Uppsala Multidisciplinary Center for Advanced Computational Science

How to use the nodes own hard drive for analysis

Short version: Always copy the files you want to use in the anaylsis to /scratch before starting the job, and store all output there as well. The last thing you do in the job is to copy the files you want to keep back to Pica.

Long version: If many jobs are reading and/or writing a lot to the same place in the file system, it will quickly slow down access to files on the same storage volume as the affected area. Not only that, all other volumes that are controlled by the same physical node that the affected volume will notice slowdowns as well. The 20 storage volumes of Pica are controlled by only 4 physical machines, so if one user runs jobs in a bad way, up to 25% of all projects on Uppmax can experience slow file access.

Sometimes it's not only 1 user that causes the problem. If multiple users who all run their jobs in a semi-bad way happen to run their jobs simultaiously, it could trigger this effect. This is the tricky part for the users, because they have run their jobs exactly the same way in the past without any problems. It's just that the never run their jobs at the same time as the other users, so nobody thinks they are the guilty party. This is also what makes it so hard to find which users are causing the problems. Sometimes it can even be a lot of users who all run their jobs in a good way that happend to overload the system, just because they happend to start their job at the same time that reads/writes to files in the same place in the file system.

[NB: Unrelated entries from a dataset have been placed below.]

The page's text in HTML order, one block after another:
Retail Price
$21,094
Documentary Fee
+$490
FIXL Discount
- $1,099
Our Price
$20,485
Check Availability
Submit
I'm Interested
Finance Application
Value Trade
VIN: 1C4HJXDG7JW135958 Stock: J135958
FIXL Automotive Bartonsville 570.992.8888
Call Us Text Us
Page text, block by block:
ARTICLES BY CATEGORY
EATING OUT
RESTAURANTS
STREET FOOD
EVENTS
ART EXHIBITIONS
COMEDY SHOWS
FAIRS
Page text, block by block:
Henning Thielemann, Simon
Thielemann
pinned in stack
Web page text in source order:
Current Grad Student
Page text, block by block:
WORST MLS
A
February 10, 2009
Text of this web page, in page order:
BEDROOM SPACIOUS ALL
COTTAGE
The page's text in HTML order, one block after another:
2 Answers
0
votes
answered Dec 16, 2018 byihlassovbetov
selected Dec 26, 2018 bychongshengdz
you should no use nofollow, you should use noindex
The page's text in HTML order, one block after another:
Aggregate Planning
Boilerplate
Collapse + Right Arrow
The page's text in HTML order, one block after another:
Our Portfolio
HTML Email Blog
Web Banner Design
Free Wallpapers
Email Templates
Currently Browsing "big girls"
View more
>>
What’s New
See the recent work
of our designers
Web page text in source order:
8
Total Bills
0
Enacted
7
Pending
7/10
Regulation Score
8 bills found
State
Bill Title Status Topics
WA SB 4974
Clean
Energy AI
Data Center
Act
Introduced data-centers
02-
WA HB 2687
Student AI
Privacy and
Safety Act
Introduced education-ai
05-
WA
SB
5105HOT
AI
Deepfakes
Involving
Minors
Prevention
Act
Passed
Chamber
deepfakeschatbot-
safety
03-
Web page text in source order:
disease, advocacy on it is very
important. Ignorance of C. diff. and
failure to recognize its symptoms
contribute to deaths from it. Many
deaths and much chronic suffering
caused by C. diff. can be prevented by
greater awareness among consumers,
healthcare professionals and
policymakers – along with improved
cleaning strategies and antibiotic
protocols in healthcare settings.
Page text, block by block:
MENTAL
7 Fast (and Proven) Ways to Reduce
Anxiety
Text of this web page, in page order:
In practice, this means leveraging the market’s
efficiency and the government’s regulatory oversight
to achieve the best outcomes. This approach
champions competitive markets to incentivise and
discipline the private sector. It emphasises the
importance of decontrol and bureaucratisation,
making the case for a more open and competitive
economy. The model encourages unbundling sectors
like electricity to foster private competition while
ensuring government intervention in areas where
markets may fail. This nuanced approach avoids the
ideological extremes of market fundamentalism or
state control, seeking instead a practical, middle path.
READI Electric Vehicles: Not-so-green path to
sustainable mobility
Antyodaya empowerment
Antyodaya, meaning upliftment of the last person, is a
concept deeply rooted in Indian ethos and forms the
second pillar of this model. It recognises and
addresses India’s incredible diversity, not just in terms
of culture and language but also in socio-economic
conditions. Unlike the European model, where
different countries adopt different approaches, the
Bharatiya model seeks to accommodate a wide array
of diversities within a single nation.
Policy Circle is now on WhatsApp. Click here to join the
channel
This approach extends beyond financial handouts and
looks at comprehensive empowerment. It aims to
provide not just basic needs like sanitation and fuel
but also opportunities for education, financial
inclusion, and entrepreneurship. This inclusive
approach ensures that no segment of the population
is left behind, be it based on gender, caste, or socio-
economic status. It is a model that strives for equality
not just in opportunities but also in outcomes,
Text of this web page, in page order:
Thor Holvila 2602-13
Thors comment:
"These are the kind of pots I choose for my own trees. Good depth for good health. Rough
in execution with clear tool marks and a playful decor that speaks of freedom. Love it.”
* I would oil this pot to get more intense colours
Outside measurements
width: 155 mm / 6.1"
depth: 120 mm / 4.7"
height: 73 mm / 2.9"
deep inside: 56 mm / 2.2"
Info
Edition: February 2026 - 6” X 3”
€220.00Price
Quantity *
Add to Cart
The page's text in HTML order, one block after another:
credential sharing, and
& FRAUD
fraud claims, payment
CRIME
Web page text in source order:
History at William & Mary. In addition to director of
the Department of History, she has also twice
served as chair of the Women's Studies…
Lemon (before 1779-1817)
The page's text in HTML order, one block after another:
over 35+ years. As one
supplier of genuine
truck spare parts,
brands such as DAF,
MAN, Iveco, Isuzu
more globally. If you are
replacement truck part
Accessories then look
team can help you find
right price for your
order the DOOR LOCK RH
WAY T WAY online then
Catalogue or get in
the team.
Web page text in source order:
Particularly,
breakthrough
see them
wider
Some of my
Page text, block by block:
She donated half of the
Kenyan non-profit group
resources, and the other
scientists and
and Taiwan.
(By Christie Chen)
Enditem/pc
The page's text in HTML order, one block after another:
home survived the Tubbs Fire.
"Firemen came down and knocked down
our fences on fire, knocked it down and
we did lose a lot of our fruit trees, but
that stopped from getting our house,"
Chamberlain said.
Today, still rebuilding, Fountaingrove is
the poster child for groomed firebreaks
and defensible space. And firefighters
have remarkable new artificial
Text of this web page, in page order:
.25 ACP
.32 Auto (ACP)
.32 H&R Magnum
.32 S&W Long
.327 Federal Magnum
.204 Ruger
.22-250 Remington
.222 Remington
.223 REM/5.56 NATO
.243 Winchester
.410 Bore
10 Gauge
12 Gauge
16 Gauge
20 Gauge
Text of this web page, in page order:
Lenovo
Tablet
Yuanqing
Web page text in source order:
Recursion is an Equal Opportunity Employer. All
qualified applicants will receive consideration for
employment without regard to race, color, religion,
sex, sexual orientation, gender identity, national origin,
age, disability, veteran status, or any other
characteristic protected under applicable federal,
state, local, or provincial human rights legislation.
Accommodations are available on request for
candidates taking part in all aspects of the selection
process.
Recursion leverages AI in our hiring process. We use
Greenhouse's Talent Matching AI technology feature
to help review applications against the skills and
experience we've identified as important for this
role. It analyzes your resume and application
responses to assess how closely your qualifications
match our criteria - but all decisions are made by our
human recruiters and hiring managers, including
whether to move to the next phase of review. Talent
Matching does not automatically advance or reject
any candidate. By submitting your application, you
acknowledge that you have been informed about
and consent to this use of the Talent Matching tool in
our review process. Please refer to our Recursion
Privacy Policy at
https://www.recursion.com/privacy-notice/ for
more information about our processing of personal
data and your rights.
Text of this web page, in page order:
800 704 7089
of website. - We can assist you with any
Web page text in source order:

Fortunately, it's easy to avoid this situation by always running your analysis using files that are located on the calculation nodes own hard drive. Instead of your jobs hammering Pica to read/write files, each job will only work on the nodes own hard drive. That way the load is spread over many more hard drives, and overloading Pica will happend much less. 

The hard drive of the node is located at /scratch, and each job that runs on a node gets a folder created automatically with the same name as the jobid, /scratch/<jobid>   This folder name is also stored in the environment variable $SNIC_TMP for ease of use. The idea is that you copy all the files you will be reading from to $SNIC_TMP the first thing that happens in the job. You then run your analysis and put all the output files in $SNIC_TMP as well. After the analysis is done, you copy back all the output files you want to keep to your projects nobackup folder. Everything in /scratch/<jobid> will be deleted as soon as the job is finished.

An example would be a script that runs bwa to align read. Usually they look something like this:

#!/bin/bash -l
#SBATCH -A b2017999
#SBATCH -t 01:00:00
#SBATCH -p core
#SBATCH -n 16
 
# load modules
module load bioinfo-tools bwa/0.7.13 samtools/1.3
 
# run the alignment and convert it to bam format directly
bwa mem -t 16 /proj/b2017999/nobackup/ref/hg19.fa /proj/b2017999/rawdata/sample.fq.gz | samtools view -b -o /proj/b2017999/nobackup/results/sample.bam

The only thing that has to be changed is to first copy the files to $SNIC_TMP and then copy the results back once the alignment is done.

#!/bin/bash -l
#SBATCH -A b2017999
#SBATCH -t 01:00:00
#SBATCH -p core
#SBATCH -n 16
 
# load modules
module load bioinfo-tools bwa/0.7.13 samtools/1.3
 
# copy the files used in the analysis to $SNIC_TMP
cp /proj/b2017999/nobackup/ref/hg19.fa* /proj/b2017999/rawdata/sample.fq.gz $SNIC_TMP
 
# go to the $SNIC_TMP folder to make sure any temporary files are created there as well
cd $SNIC_TMP
 
# run the alignment using the files in $SNIC_TMP and convert it to bam format directly
bwa mem -t 16 $SNIC_TMP/hg19.fa $SNIC_TMP/sample.fq.gz | samtools view -b -o $SNIC_TMP/sample.bam
 
# copy the results back to the network file system
cp $SNIC_TMP/sample.bam /proj/b2017999/nobackup/results/

It's not harder than that. This way, the files are copied to $SNIC_TMP in a single long operation, which is much less straining for the file system than small random read/writes. The whole analysis then only uses the nodes local hard drive which keeps the load of Pica. When the alignment is finished the results is copied back to Pica so that it can be used in other analysis.

One problem that can happen is if your files and the results are too large for the node's hard dirve. The drive is 3TiB, so if your files are larger than that you will not be able to do this.